The calculated cost is accumulated in an in-memory data structure that tracks each agent's total spend today, total spend this month, cost in the current rolling hour, a seven-day history of hourly costs, the number of LLM calls made, and the sizes of recent input token payloads. If the agent's call is associated with a specific session, the plugin also tracks per-session spend breakdowns including the session's total cost, total tokens by type, and call count.
After recording the cost, the plugin logs a line showing the agent's name, the cost of this individual call, the cumulative spend for today, and which provider and model were used. For example: [observeclaw] sales-agent | call: $0.1050 | today: $12.34 | anthropic/claude-sonnet-4-5.
The pricing table can be overridden via configuration. If you are using a custom model or a provider whose pricing differs from the defaults, you add an entry to the pricing config with the provider and model name as the key and the per-million-token costs as the value. Wildcard matching is supported, so you can set all Ollama models to zero cost with a single entry.
Budget enforcement
Before every LLM call, OpenClaw fires the before_model_resolve hook. The plugin intercepts this and checks the agent's cumulative daily spend against its configured budget.
If the agent has spent less than eighty percent of its daily budget (or whatever the warnAt ratio is set to), the plugin does nothing and the call proceeds normally with whatever model was originally selected.

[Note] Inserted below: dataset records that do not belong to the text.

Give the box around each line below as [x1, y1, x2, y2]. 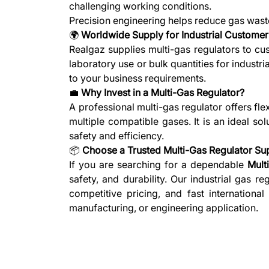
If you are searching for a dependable [69, 159, 248, 171]
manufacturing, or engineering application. [69, 202, 259, 214]
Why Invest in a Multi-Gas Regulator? [81, 86, 245, 98]
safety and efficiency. [69, 130, 165, 142]
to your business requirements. [69, 72, 207, 84]
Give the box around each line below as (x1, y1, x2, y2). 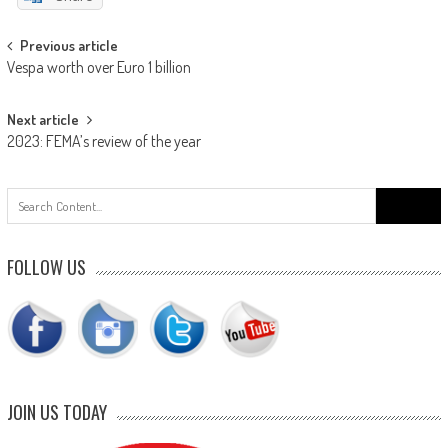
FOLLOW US (6, 254, 86, 281)
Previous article (19, 36, 118, 56)
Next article (6, 110, 79, 130)
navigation (5, 64, 105, 104)
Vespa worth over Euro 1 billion (6, 57, 191, 78)
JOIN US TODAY (6, 399, 107, 426)
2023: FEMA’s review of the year (6, 131, 201, 152)
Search (375, 188, 418, 208)

If the agent has spent between the warning threshold and one hundred percent of its daily budget, the plugin forces a model downgrade. It returns an override that switches the model to a cheaper alternative, by default Claude Haiku. The agent continues to function, but at lower cost per call. This gives the agent a soft landing rather than a hard stop. The plugin logs a warning and pushes a budget_warning alert.
If the agent has exceeded one hundred percent of its daily budget, the plugin continues to force the downgrade model and pushes a budget_exceeded alert with critical severity. The agent can still make calls on the cheaper model, but the plugin also hooks into message_sending to cancel outbound messages from over-budget agents. This means the agent's responses are silently dropped — it keeps running on the cheap model but its output never reaches the user or channel.
Tool policy enforcement
Before every tool call, including both native OpenClaw tools and MCP tools from external servers, OpenClaw fires the before_tool_call hook. The plugin checks the tool name against the agent's configured tool policy.

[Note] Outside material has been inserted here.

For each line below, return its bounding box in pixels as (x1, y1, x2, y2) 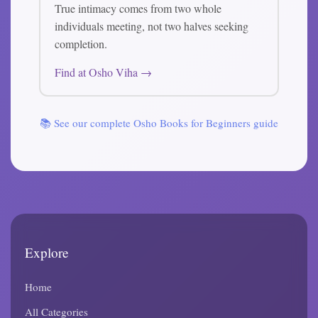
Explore (25, 243, 69, 261)
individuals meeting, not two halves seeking (55, 18, 248, 33)
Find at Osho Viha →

The tool policy supports two modes. In deny-list mode, you specify which tools are explicitly forbidden. Any tool on the deny list is blocked, and everything else is allowed. In allow-list mode, you specify which tools are explicitly permitted. Any tool not on the allow list is blocked. If both an allow list and a deny list are configured, the deny list takes precedence: a tool that appears on both lists is blocked.
When a tool is blocked, the plugin returns a block response with a reason string. OpenClaw communicates this back to the language model as a tool error, and the model typically adjusts its behavior.
Tool policies are configured per agent. This means you can give a support agent access to search and read tools only, while giving an engineering agent full access to exec and shell tools. An agent with no tool policy configured inherits the global defaults, which by default allow all tools.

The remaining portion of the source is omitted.